37In the circumstances, I am prepared to make an order for specific performance of the 4 July and 16 September 2011 agreements, provided the plaintiff makes repayment of the sum of $100,000.
38It would also follow that a charge must be brought into existence as contemplated by the Agreement. In relation to the precise form of the charge, the parties should negotiate and attempt to draft terms acceptable to them, and in accordance with the terms of the Agreement.
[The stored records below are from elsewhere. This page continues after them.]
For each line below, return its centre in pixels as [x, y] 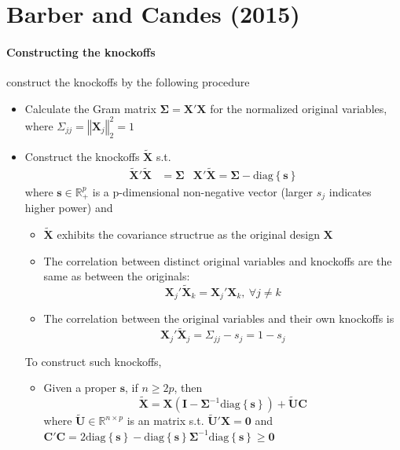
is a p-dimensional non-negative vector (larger [203, 191]
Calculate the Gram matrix [90, 108]
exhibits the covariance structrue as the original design [188, 234]
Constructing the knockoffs [81, 51]
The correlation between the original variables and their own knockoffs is [219, 318]
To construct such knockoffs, [93, 361]
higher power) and [69, 208]
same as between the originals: [117, 276]
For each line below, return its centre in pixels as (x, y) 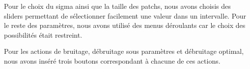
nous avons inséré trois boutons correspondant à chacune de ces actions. (112, 60)
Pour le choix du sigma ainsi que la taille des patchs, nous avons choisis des (117, 6)
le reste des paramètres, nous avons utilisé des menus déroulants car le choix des (125, 25)
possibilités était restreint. (43, 34)
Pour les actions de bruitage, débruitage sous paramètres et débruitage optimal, (124, 51)
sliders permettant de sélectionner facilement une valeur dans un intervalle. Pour (125, 15)
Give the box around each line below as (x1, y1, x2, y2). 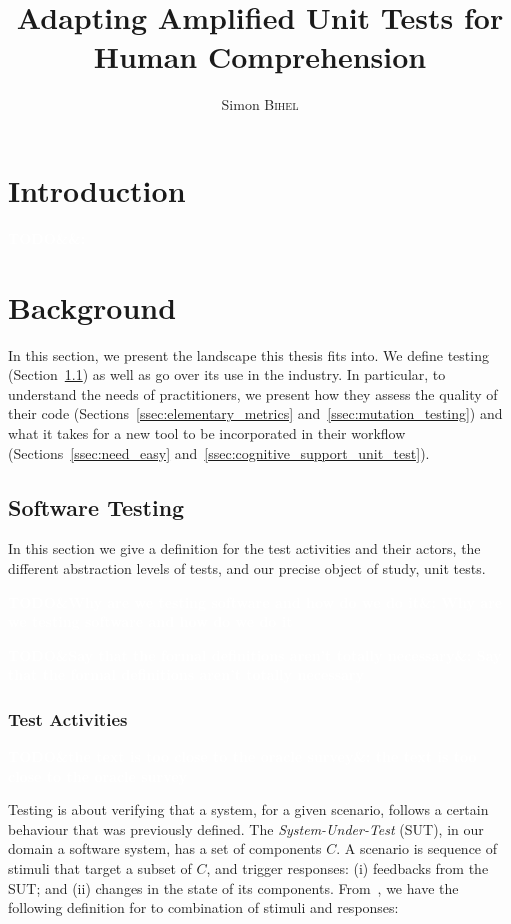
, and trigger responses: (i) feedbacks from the (206, 858, 489, 879)
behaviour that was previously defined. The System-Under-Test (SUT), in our (8, 818, 484, 839)
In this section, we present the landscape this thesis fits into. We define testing (8, 344, 489, 365)
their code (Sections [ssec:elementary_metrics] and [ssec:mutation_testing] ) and (8, 403, 503, 424)
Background (8, 286, 177, 327)
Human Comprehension (93, 36, 427, 77)
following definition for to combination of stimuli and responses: (8, 897, 399, 918)
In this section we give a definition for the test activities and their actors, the (8, 538, 481, 559)
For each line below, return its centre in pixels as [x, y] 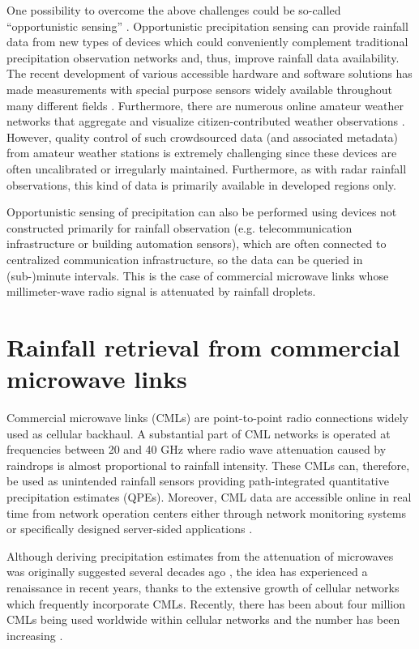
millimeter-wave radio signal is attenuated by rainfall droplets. [161, 291]
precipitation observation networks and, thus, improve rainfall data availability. [203, 57]
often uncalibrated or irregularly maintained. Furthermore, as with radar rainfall [207, 168]
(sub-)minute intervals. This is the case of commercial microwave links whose [198, 275]
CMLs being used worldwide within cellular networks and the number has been [203, 619]
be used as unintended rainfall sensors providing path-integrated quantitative [198, 481]
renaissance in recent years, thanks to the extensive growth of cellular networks [203, 587]
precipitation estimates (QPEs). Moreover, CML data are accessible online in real [209, 496]
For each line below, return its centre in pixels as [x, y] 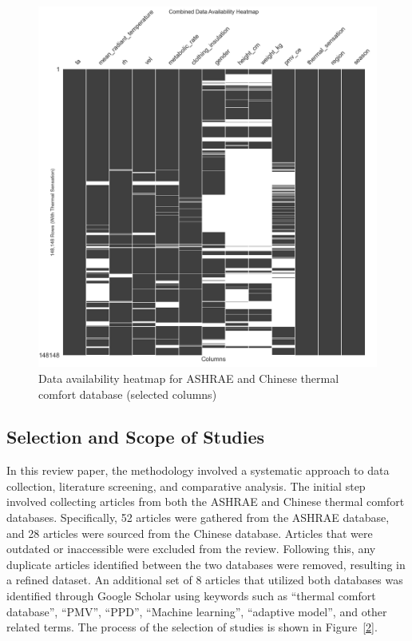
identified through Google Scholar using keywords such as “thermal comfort [191, 596]
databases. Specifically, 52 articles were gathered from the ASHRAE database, [198, 518]
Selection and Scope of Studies [136, 437]
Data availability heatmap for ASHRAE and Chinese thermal [189, 378]
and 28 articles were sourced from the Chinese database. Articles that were [190, 533]
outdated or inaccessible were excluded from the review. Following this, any [191, 549]
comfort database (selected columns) [128, 394]
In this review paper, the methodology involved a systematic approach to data [198, 470]
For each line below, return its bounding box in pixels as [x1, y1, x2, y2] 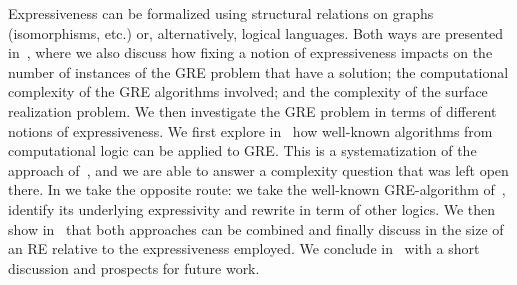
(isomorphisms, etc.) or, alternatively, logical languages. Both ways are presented [8, 22, 504, 43]
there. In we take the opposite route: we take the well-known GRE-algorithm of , [8, 179, 506, 200]
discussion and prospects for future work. [8, 257, 260, 278]
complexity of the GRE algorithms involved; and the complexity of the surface [8, 81, 488, 102]
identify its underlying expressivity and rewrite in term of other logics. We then [8, 198, 496, 219]
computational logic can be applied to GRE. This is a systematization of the [8, 140, 477, 161]
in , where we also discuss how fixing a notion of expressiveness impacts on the [8, 42, 493, 63]
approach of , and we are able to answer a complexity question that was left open [8, 159, 509, 180]
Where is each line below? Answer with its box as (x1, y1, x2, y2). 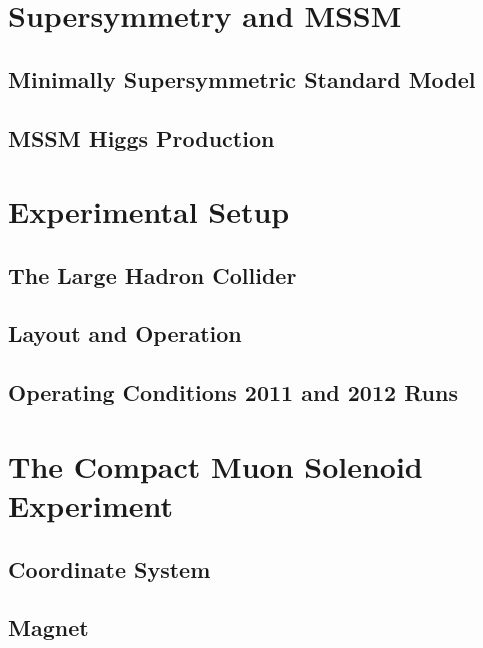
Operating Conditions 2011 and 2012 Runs (8, 377, 458, 408)
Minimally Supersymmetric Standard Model (8, 63, 476, 94)
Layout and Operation (8, 318, 242, 349)
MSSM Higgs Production (8, 122, 275, 153)
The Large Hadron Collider (8, 259, 297, 290)
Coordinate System (8, 553, 211, 584)
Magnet (8, 612, 89, 643)
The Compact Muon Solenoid (8, 445, 423, 486)
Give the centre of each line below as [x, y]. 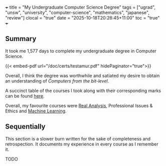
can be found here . [25, 96]
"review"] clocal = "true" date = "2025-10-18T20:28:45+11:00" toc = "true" [82, 18]
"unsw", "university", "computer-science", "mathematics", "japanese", [77, 12]
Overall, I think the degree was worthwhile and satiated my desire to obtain [82, 75]
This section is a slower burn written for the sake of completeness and [78, 138]
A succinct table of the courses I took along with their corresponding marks [83, 90]
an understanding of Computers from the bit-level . [57, 81]
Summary [21, 39]
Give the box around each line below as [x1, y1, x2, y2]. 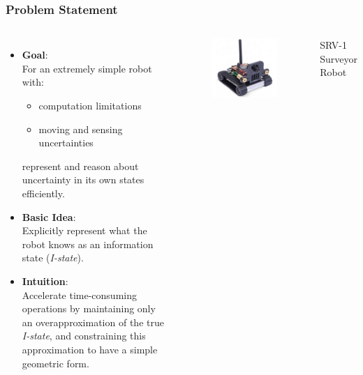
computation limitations [38, 98, 142, 112]
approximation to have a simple [22, 342, 158, 356]
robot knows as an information [22, 236, 154, 251]
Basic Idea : [22, 209, 76, 224]
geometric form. [22, 355, 89, 370]
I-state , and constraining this [22, 328, 146, 343]
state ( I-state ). [22, 250, 84, 265]
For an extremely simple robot [22, 61, 152, 75]
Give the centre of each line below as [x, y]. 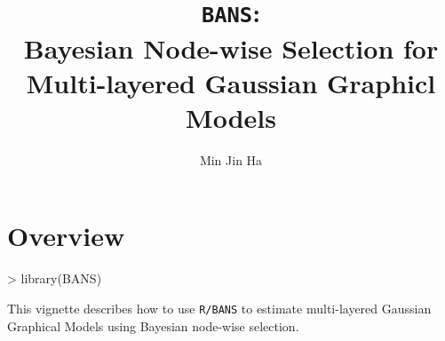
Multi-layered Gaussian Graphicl [231, 82]
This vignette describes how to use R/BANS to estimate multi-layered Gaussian [219, 308]
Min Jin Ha [231, 159]
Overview [66, 236]
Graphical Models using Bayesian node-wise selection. [153, 325]
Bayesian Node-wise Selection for [231, 48]
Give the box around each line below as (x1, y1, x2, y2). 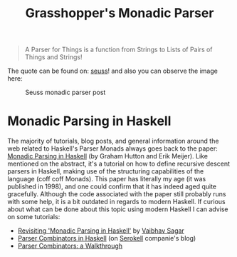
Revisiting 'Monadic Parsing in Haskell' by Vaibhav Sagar (17, 226, 185, 235)
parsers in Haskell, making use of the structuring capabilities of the (7, 167, 204, 176)
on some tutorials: (7, 213, 60, 221)
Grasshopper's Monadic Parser (25, 5, 214, 21)
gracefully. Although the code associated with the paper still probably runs (7, 190, 226, 198)
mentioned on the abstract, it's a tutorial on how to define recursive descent (7, 159, 230, 168)
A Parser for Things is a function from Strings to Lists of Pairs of (24, 45, 213, 54)
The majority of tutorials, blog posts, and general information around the (7, 137, 219, 146)
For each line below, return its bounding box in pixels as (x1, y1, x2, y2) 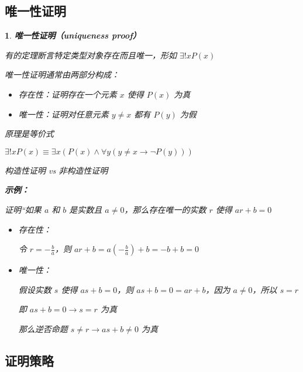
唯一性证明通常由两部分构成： (5, 68, 119, 81)
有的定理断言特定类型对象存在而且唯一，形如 (5, 49, 177, 61)
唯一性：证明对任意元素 (18, 108, 109, 120)
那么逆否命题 (18, 322, 68, 335)
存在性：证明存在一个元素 (18, 88, 117, 100)
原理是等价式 (5, 128, 54, 140)
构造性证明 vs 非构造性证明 (5, 164, 108, 176)
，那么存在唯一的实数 (124, 203, 206, 215)
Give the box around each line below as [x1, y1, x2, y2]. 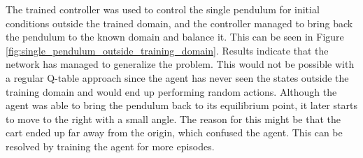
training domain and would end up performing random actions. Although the [6, 84, 337, 99]
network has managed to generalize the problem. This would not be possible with [6, 57, 355, 71]
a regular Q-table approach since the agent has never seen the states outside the [6, 70, 349, 85]
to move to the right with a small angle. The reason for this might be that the [6, 111, 341, 126]
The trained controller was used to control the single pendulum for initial [6, 2, 320, 16]
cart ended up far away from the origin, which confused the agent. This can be [6, 125, 343, 140]
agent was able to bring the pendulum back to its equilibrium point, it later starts [6, 98, 357, 113]
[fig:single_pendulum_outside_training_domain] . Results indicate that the [6, 43, 329, 57]
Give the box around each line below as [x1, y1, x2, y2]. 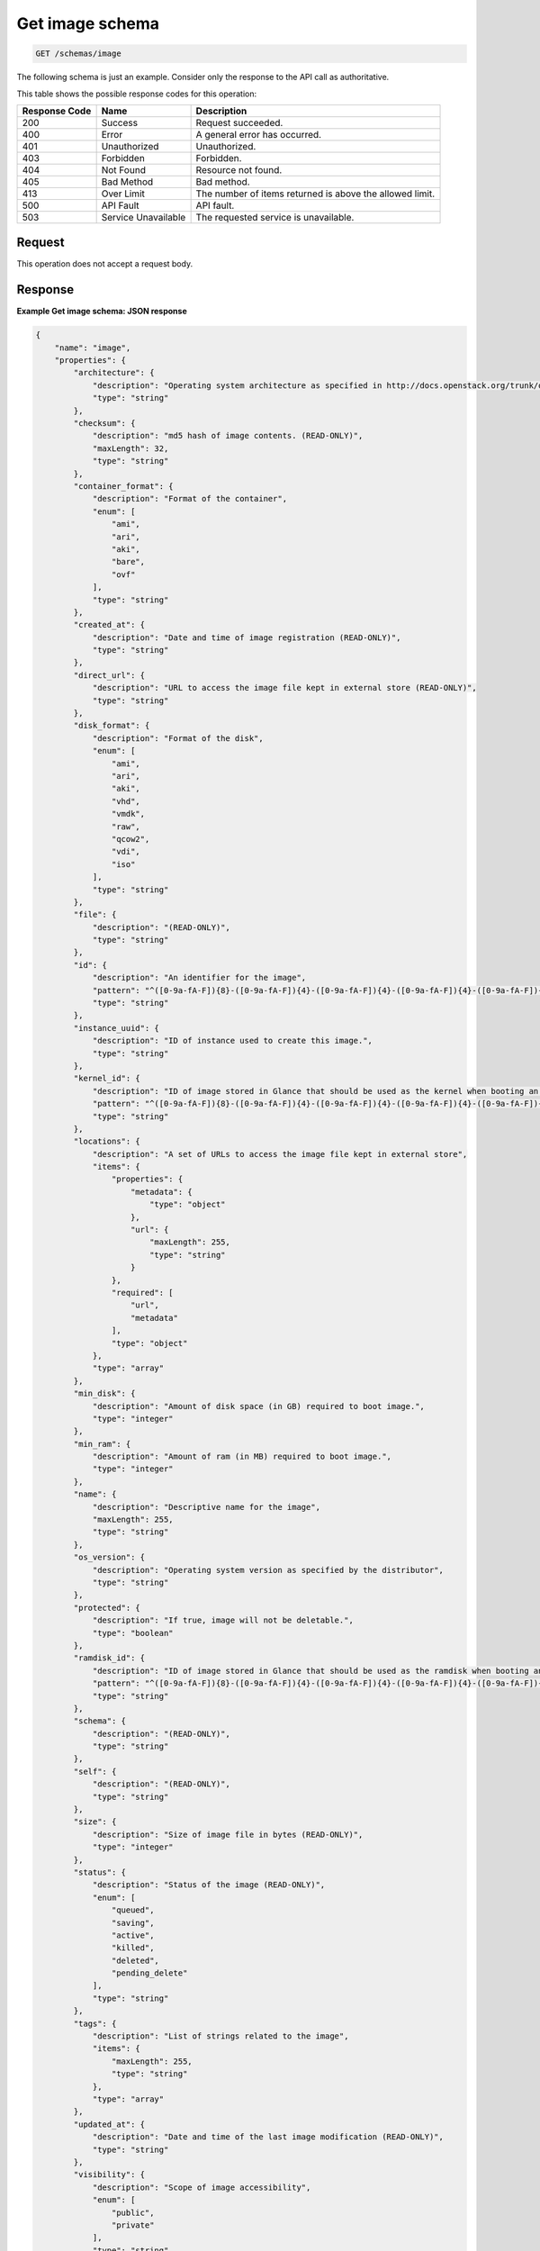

Given the obvious potential for disagreement, I am prepared to grant liberty to the parties to apply to have the matter re-listed in the event that they are unable to reach consensus on the terms of the charge.
39I have doubts as to whether it would be appropriate to make an order in accordance with paragraph 2(a) of the plaintiff's amended summons filed on 22 February 2013, but I am prepared to hear the parties on that matter.
40I consider it appropriate to make an order in accordance with paragraph 3, and an order in the terms referred to in paragraph 7, of the plaintiff's amended summons filed on 22 February 2013.
41As for the damages claim in respect of the 150,000 shares, it seems to me that the appropriate course to take is to stand the matter over, perhaps initially for a period of six months, for directions in the Commercial List, to provide the plaintiff with time to decide whether it wishes to pursue this claim.
42I invite the parties to approach my Associate to have the matter re-listed to address me on the question of costs, and (if necessary) to discuss the final form of the orders to be made to give effect to these reasons.